La prima fase del progetto Bolognese si è sviluppato da gennaio a giugno del 1999, in cui sono stati realizzati laboratori dedicati alla Cultura materiale paletnologica (ricostruzione di oggetti preistorici e studio del loro funzionamento) e attività di sensibilizzazione sull’autosufficienza, ispirandosi a modelli ecologici preistorici e etnologici delle società di cacciatori raccoglitori3. In questa fase soprattutto si è insistito sul concetto del “problem solving”: con le materie naturali stimolare i bambini a risolvere piccoli problemi pratici da soli. Questa fase ha visto la divisione della classe 2C tra cacciatori e raccoglitori, da un punto di vista attitudinale4.

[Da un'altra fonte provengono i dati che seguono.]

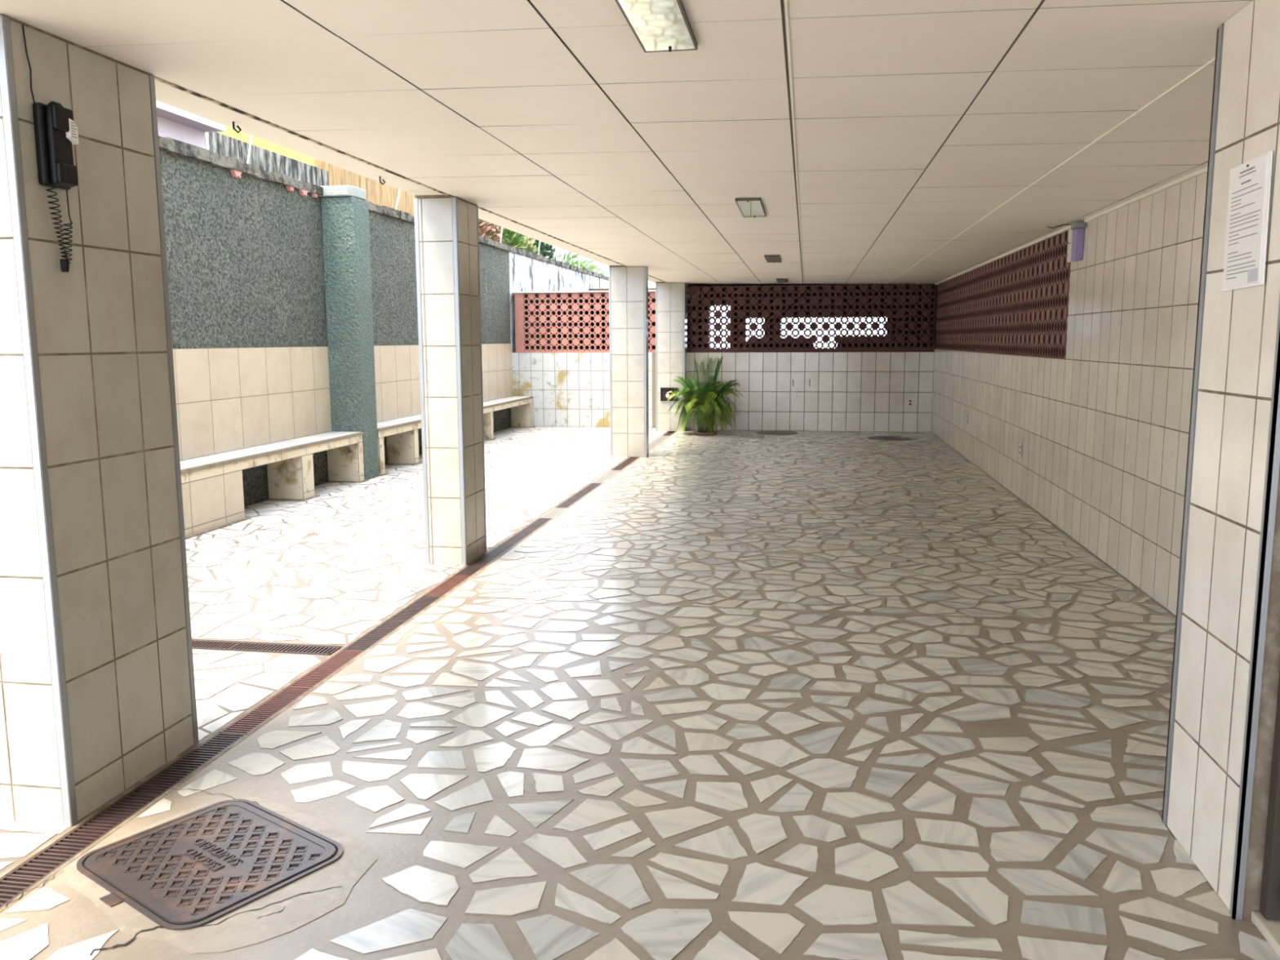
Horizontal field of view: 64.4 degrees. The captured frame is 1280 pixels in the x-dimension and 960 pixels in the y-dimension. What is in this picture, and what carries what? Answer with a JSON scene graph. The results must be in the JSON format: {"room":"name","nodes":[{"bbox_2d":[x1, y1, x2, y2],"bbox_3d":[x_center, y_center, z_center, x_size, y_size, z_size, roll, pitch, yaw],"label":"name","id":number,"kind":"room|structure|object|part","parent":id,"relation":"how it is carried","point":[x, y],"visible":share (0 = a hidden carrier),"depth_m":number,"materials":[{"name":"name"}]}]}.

Le scelte degli alunni (per l’appartenenza ad uno dei due gruppi) non sempre hanno coinciso con le propensioni iniziali dei singoli, rivelate da test pratici. La differenza tra le due specialità ha avuto modo di emergere attraverso prove pratiche e psicologiche.

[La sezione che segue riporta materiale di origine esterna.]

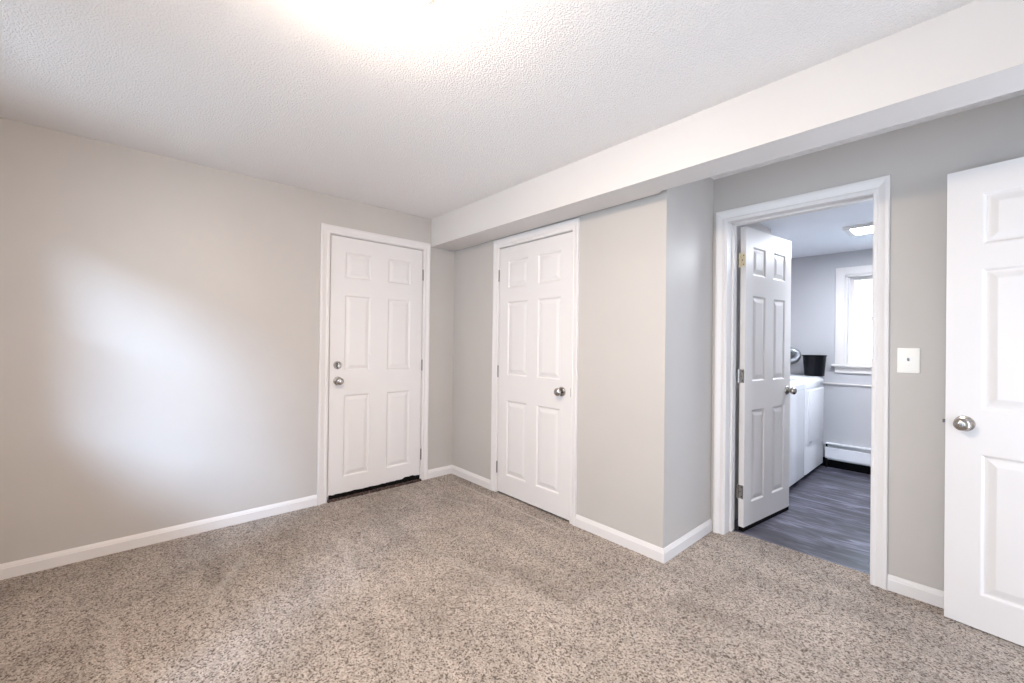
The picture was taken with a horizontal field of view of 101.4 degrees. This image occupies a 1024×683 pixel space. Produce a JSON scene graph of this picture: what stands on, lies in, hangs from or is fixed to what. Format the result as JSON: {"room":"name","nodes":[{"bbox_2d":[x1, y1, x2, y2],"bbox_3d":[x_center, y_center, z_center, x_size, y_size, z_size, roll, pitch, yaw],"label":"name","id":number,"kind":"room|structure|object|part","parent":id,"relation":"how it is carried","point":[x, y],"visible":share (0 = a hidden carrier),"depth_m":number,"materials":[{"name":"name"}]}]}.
{"room":"empty basement room","nodes":[
{"label":"empty basement room","id":0,"kind":"room"},
{"bbox_2d":[0,117,454,563],"bbox_3d":[-1.510,0.104,3.188,4.030,2.438,0.140,1,0,-42],"label":"wall","id":1,"kind":"structure","parent":0,"point":[159,315],"depth_m":2.51,"materials":[{"name":"beige paint"}]},
{"bbox_2d":[0,495,316,579],"bbox_3d":[-2.162,1.174,2.505,1.892,0.077,0.013,1,0,-42],"label":"baseboard","id":2,"kind":"structure","parent":1,"relation":"attached to","point":[64,557],"depth_m":2.48,"materials":[{"name":"white paint"}]},
{"bbox_2d":[317,223,430,504],"bbox_3d":[-1.143,0.172,3.508,0.941,2.114,0.158,1,0,-42],"label":"door frame","id":3,"kind":"structure","parent":1,"relation":"attached to","point":[326,229],"depth_m":3.19,"materials":[{"name":"white paint"}]},
{"bbox_2d":[327,479,421,502],"bbox_3d":[-1.146,1.224,3.498,0.796,0.030,0.159,1,0,-42],"label":"threshold","id":4,"kind":"object","parent":1,"relation":"in","point":[415,480],"depth_m":3.41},
{"bbox_2d":[327,235,423,499],"bbox_3d":[-1.089,0.205,3.462,0.800,2.033,0.104,1,0,-42],"label":"door","id":5,"kind":"structure","parent":1,"relation":"in","point":[376,363],"depth_m":3.43,"materials":[{"name":"white paint"}]},
{"bbox_3d":[-1.323,0.305,3.218,0.057,0.057,0.056,1,0,-42],"label":"knob","id":6,"kind":"part","parent":5,"relation":"part of","materials":[{"name":"silver metal"}]},
{"bbox_2d":[0,465,1023,682],"bbox_3d":[0.847,1.299,2.426,6.260,0.100,4.440,1,0,-42],"label":"floor","id":7,"kind":"structure","parent":0,"point":[449,578],"depth_m":1.95,"materials":[{"name":"beige carpet"}]},
{"bbox_2d":[789,378,804,487],"bbox_3d":[2.235,0.774,3.924,0.665,1.035,0.696,1,0,-42],"label":"washing machine","id":8,"kind":"object","parent":7,"relation":"on","point":[797,401],"visible":0.12,"depth_m":3.73,"materials":[{"name":"white metal"}]},
{"bbox_2d":[790,374,823,479],"bbox_3d":[2.758,0.782,4.387,0.683,1.035,0.708,1,0,-42],"label":"dryer","id":9,"kind":"object","parent":7,"relation":"on","point":[814,385],"visible":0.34,"depth_m":4.08,"materials":[{"name":"white metal"}]},
{"bbox_2d":[802,355,826,375],"bbox_3d":[3.159,0.250,4.383,0.216,0.217,0.216,1,0,-42],"label":"waste bin","id":10,"kind":"object","parent":9,"relation":"on","point":[814,365],"visible":0.99,"depth_m":4.31,"materials":[{"name":"black plastic"}]},
{"bbox_3d":[3.001,0.720,4.141,0.543,0.505,0.016,1,0,-42],"label":"door","id":11,"kind":"part","parent":9,"relation":"part of","materials":[{"name":"white metal"}]},
{"bbox_2d":[0,0,1023,218],"bbox_3d":[-0.167,-1.155,1.614,3.889,0.100,4.265,1,0,-42],"label":"ceiling","id":12,"kind":"structure","parent":0,"point":[437,108],"depth_m":1.74,"materials":[{"name":"white paint"}]},
{"bbox_2d":[431,0,1023,250],"bbox_3d":[0.698,-0.972,2.394,0.257,0.258,3.985,1,0,-42],"label":"ceiling beam","id":13,"kind":"structure","parent":12,"relation":"attached to","point":[971,53],"depth_m":1.72,"materials":[{"name":"white paint"}]},
{"bbox_2d":[452,177,713,547],"bbox_3d":[0.391,0.128,3.378,0.629,2.438,2.123,1,0,-42],"label":"wall","id":14,"kind":"structure","parent":0,"point":[646,263],"depth_m":2.62,"materials":[{"name":"beige paint"}]},
{"bbox_2d":[428,465,490,489],"bbox_3d":[-0.467,1.199,3.642,0.267,0.077,0.592,1,0,-42],"label":"baseboard","id":15,"kind":"structure","parent":14,"relation":"attached to","point":[479,480],"depth_m":3.79,"materials":[{"name":"white paint"}]},
{"bbox_2d":[496,232,572,519],"bbox_3d":[0.135,0.235,3.173,0.100,1.992,0.787,1,0,-42],"label":"door","id":16,"kind":"structure","parent":14,"relation":"in","point":[535,277],"depth_m":3.14,"materials":[{"name":"white paint"}]},
{"bbox_3d":[0.324,0.352,2.928,0.056,0.057,0.057,1,0,-42],"label":"knob","id":17,"kind":"part","parent":16,"relation":"part of","materials":[{"name":"silver metal"}]},
{"bbox_2d":[490,218,579,525],"bbox_3d":[0.183,0.202,3.214,0.138,2.084,0.904,1,0,-42],"label":"door frame","id":18,"kind":"structure","parent":14,"relation":"attached to","point":[574,224],"depth_m":2.98,"materials":[{"name":"white paint"}]},
{"bbox_2d":[575,514,711,563],"bbox_3d":[0.879,1.212,2.808,0.642,0.077,0.638,1,0,-42],"label":"baseboard","id":19,"kind":"structure","parent":14,"relation":"attached to","point":[662,555],"depth_m":2.56,"materials":[{"name":"white paint"}]},
{"bbox_2d":[734,222,770,519],"bbox_3d":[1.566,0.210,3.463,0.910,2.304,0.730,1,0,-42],"label":"door frame","id":20,"kind":"structure","parent":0,"point":[758,226],"depth_m":3.03,"materials":[{"name":"white paint"}]},
{"bbox_2d":[736,226,796,531],"bbox_3d":[1.833,0.256,3.025,0.703,2.053,0.164,1,0,-35],"label":"door","id":21,"kind":"structure","parent":20,"relation":"in","point":[763,375],"depth_m":2.98,"materials":[{"name":"white paint"}]},
{"bbox_3d":[2.101,0.369,3.146,0.057,0.057,0.056,1,0,-35],"label":"knob","id":22,"kind":"part","parent":21,"relation":"part of","materials":[{"name":"silver metal"}]},
{"bbox_2d":[759,201,872,258],"bbox_3d":[2.887,-0.978,3.198,2.530,0.100,3.080,1,0,-42],"label":"ceiling","id":23,"kind":"structure","parent":0,"point":[819,232],"depth_m":3.52,"materials":[{"name":"paint"}]},
{"bbox_2d":[842,222,872,236],"bbox_3d":[2.946,-0.913,3.332,0.300,0.026,0.460,1,0,-42],"label":"recessed light","id":24,"kind":"object","parent":23,"relation":"in","point":[867,228],"visible":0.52,"depth_m":3.39,"materials":[{"name":"white paint"}]},
{"bbox_2d":[790,249,872,456],"bbox_3d":[3.760,0.239,3.992,0.140,2.304,3.080,1,0,-42],"label":"wall","id":25,"kind":"structure","parent":0,"point":[847,408],"depth_m":4.38,"materials":[{"name":"grey paint"}]},
{"bbox_2d":[790,347,800,363],"bbox_3d":[2.904,0.151,4.749,0.625,0.203,0.136,1,0,39],"label":"vent duct","id":26,"kind":"object","parent":25,"relation":"attached to","point":[797,354],"visible":0.27,"depth_m":4.54,"materials":[{"name":"silver metal"}]},
{"bbox_2d":[820,457,870,474],"bbox_3d":[3.693,1.262,3.939,0.006,0.095,2.880,1,0,-42],"label":"trim","id":27,"kind":"structure","parent":25,"relation":"attached to","point":[831,463],"depth_m":4.25,"materials":[{"name":"black"}]},
{"bbox_2d":[825,442,870,466],"bbox_3d":[3.887,1.183,3.686,0.060,0.256,1.845,1,0,-42],"label":"baseboard heater","id":28,"kind":"object","parent":25,"relation":"attached to","point":[833,451],"visible":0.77,"depth_m":4.22,"materials":[{"name":"metal"}]},
{"bbox_2d":[824,382,871,386],"bbox_3d":[3.700,0.439,3.939,0.016,0.015,2.880,1,0,-42],"label":"trim","id":29,"kind":"structure","parent":25,"relation":"attached to","point":[824,382],"depth_m":4.24,"materials":[{"name":"white paint"}]},
{"bbox_2d":[831,265,872,373],"bbox_3d":[3.681,-0.214,4.053,0.188,1.078,0.928,1,0,-42],"label":"window","id":30,"kind":"structure","parent":25,"relation":"in","point":[846,277],"depth_m":4.29,"materials":[{"name":"white paint"}]},
{"bbox_3d":[3.631,0.249,4.011,0.068,0.025,0.928,1,0,-42],"label":"sill","id":31,"kind":"part","parent":30,"relation":"part of","materials":[{"name":"white paint"}]},
{"bbox_3d":[3.698,-0.009,4.070,0.030,0.474,0.680,1,0,-42],"label":"sash","id":32,"kind":"part","parent":30,"relation":"part of","materials":[{"name":"white paint"}]},
{"bbox_3d":[3.731,-0.434,4.096,0.030,0.450,0.680,1,0,-42],"label":"sash","id":33,"kind":"part","parent":30,"relation":"part of","materials":[{"name":"white paint"}]},
{"bbox_2d":[710,95,1023,590],"bbox_3d":[1.354,0.138,2.898,0.161,2.438,4.125,1,0,-42],"label":"wall","id":34,"kind":"structure","parent":0,"point":[918,158],"depth_m":2.07,"materials":[{"name":"beige paint"}]},
{"bbox_2d":[713,175,890,589],"bbox_3d":[1.691,0.209,2.511,0.181,2.121,0.862,1,0,-42],"label":"door frame","id":35,"kind":"structure","parent":34,"relation":"attached to","point":[880,187],"depth_m":2.40,"materials":[{"name":"white paint"}]},
{"bbox_2d":[897,348,919,373],"bbox_3d":[1.966,0.095,2.081,0.024,0.126,0.084,1,0,-42],"label":"light switch","id":36,"kind":"object","parent":34,"relation":"attached to","point":[908,359],"visible":1,"depth_m":2.08,"materials":[{"name":"white plastic"}]},
{"bbox_2d":[887,574,943,608],"bbox_3d":[2.182,1.224,1.721,0.159,0.077,0.977,1,0,-42],"label":"baseboard","id":37,"kind":"structure","parent":34,"relation":"attached to","point":[911,589],"depth_m":2.05,"materials":[{"name":"white paint"}]},
{"bbox_3d":[1.191,0.124,0.069,3.869,2.438,0.140,1,0,-42],"label":"wall","id":38,"kind":"structure","parent":0,"visible":0},
{"bbox_2d":[943,157,1023,646],"bbox_3d":[2.216,0.245,1.617,0.171,2.022,0.783,1,0,-35],"label":"door","id":39,"kind":"structure","parent":38,"relation":"in","point":[984,419],"depth_m":1.82,"materials":[{"name":"white paint"}]},
{"bbox_3d":[1.988,0.365,1.850,0.056,0.057,0.057,1,0,-35],"label":"knob","id":40,"kind":"part","parent":39,"relation":"part of","materials":[{"name":"silver metal"}]}
]}

Il “clan” così formato ha organizzato all’interno ruoli specifici, presupposto a vere e proprie successive richieste di specializzazione.

L’attività consisteva in una giornata alla settimana trascorsa nel parco della scuola e attività in classe, che spaziava tra riflessioni scritte degli alunni (sul lavoro svolto), sull’attività artistica (documentale per le esperienze) e su esercizi di manualità (lavoro dell’argilla e della pelle) attuabile in spazi chiusi. Tale attività era preparatoria alla gestione del gruppo all’aperto (il vero momento applicativo) che veniva tematizzato volta per volta. Nota caratteristica è che l’argomento “uomo primitivo” legato alla scala temporale e alla collocazione culturale nel corso degli eventi evolutivi (come normalmente viene presentato nella scuola, non solo primaria) NON veniva era l’argomento base, se non dietro specifiche richieste degli alunni, a cui non si dava troppo peso da parte degli insegnanti. La curiosità generata nei bambini era fortissima, ma si alimentava grazie ad un processo autoindotto basato su ritmi individuali. In definitiva, era un grande gioco di ruolo senza la necessità di essere inquadrato in uno schema, una sorta di elaborazione che puntava allo stimolo diretto e all’esperienza.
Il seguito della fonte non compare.